That was the goal of the Latin Business Association Institute’s day-long event yesterday at the Castaway Restaurant in Burbank.
“This is an opportunity, in our community, to do business with each other—to encourage minority women to engage in fields in which they are currently underrepresented –and connect them with contracting opportunities,” said Ruben Guerra, Chairman of the LBA.
Guerra believes helping women succeed in business will help boost the economy.
Keynote speaker – former CEO of eBay and 2010 gubernatorial candidate Meg Whitman – said fostering entrepreneurship and reforming public education are the keys to economic recovery.
Whitman focused heavily on empowering the individual, whether by lowering taxes that scare small business-owners away to friendlier climates such as Texas, or ensuring California’s public school system is equipped to place Californians in jobs that would otherwise be shipped overseas.
Whitman said that the loss of manufacturing jobs in California will gut the middle class segment that Latino families occupy at a rate that far outpaces other ethnicities.
Education is crucial, and if the oldest child in Latino families goes to college, the younger ones are likely to follow their older siblings path.

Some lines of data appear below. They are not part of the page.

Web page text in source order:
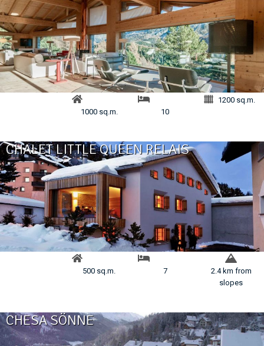
1200 sq.m.
10
1000 sq.m.
CHALET LITTLE QUEEN RELAIS
2.4 km from
slopes
7
500 sq.m.
CHESA SÖNNE
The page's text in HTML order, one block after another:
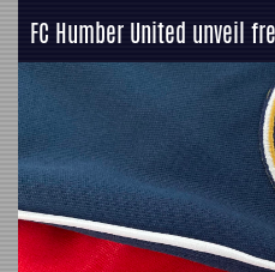
FC Humber United unveil
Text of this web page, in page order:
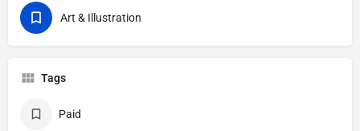
Art & Illustration
Tags
Paid
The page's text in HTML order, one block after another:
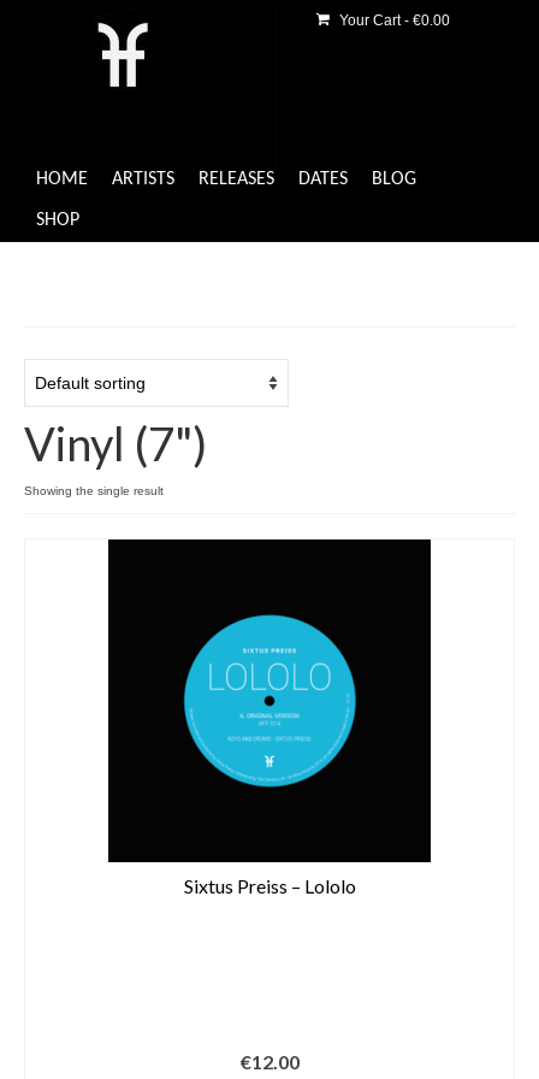
HOME ARTISTS RELEASES DATES BLOG
SHOP
Your Cart- €0.00
Vinyl (7")
Showing the single result
Sixtus Preiss – Lololo
€12.00

With the right reform and backing from the state, this cycle could allow Latinos to play a huge role in keeping California’s economic engine humming throughout the 21st Century.
Networking – the key theme of the event – is the number one social anxiety in the U.S. A recent survey found 75% of people are uncomfortable networking because it reveals something about them.
But Julia Hubbel, author of several books on the art of networking, said it is the foundation of success in business and encourages all business owners to develop strong relationships with their colleagues.
When asked how smaller businesses can compete with the big guns, Hubbel said cut to the chase! When trying to sell your company, remember corporations are looking for problem solvers.
People should also do their homework, demonstrate value, and make sure the product is up to the best standard of quality. This will help women in business break through to territory that was once unfamiliar.
Energized and armed with new ideas and tools, these women are ready to do business.